Here is some Norwegian trip reports, tentatively translated to English

http://www.norsk-klatring.no/klatring/Ute/Fjell/Norskeruta-i-Trollveggen-fr...

Norwegian route on the Troll Wall free climbed
By: ozz
Wednesday 29 October 2008

Many have talked about it and many have tried. Now it's finally done. Sindre Sæther and his father Ole Johan Sæther climbed from 26 to 27 . July Norwegian route in free .
The route is neither particularly difficult nor particularly long, but has still resisted the past years attempts to free climb the route.
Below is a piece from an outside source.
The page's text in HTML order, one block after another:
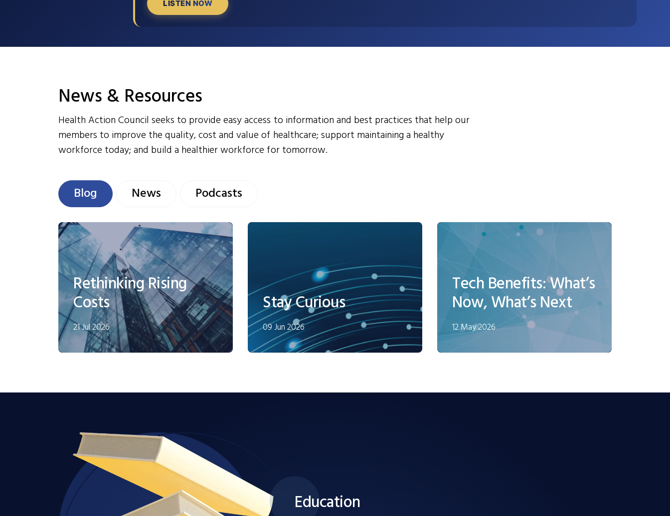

After the troll wall avalanches affected parts of the Rimmond and Swedish Route the left edge of the wall is given new relevance .
One must still get very close to the rockfall zone to enter the route , and this author were deterred from an attempt when we were just under the wall to give its start a closer look . Two gigant rockfalls with size like double trailers knocked down in the intro slabs and got us to run . No way if we were going up the wall. But the rockfalls of the wall has in recent years concentrated on the area under Bruraskaret, and the great danger inherent in crossing the introslabs . Recommended approach to Norwegian route is down and to the left of the intro slabs , and in recent years this has been virtually untouched by the loose rubble.

 Norwegian route
- Entering the Norwegian Ruta was a calculated risk , said Ole Johan Sæther when we met him well down from the wall.
- If you look at the snow under the instep we saw little signs of rockfalls . Therefore we took the chance to climb the route. _The Line included mostly large formations , besides the hardest pitch of 5 - 6 pitch is graded 7 in Norwegian grades, aprr 6c -6c+ in French grades.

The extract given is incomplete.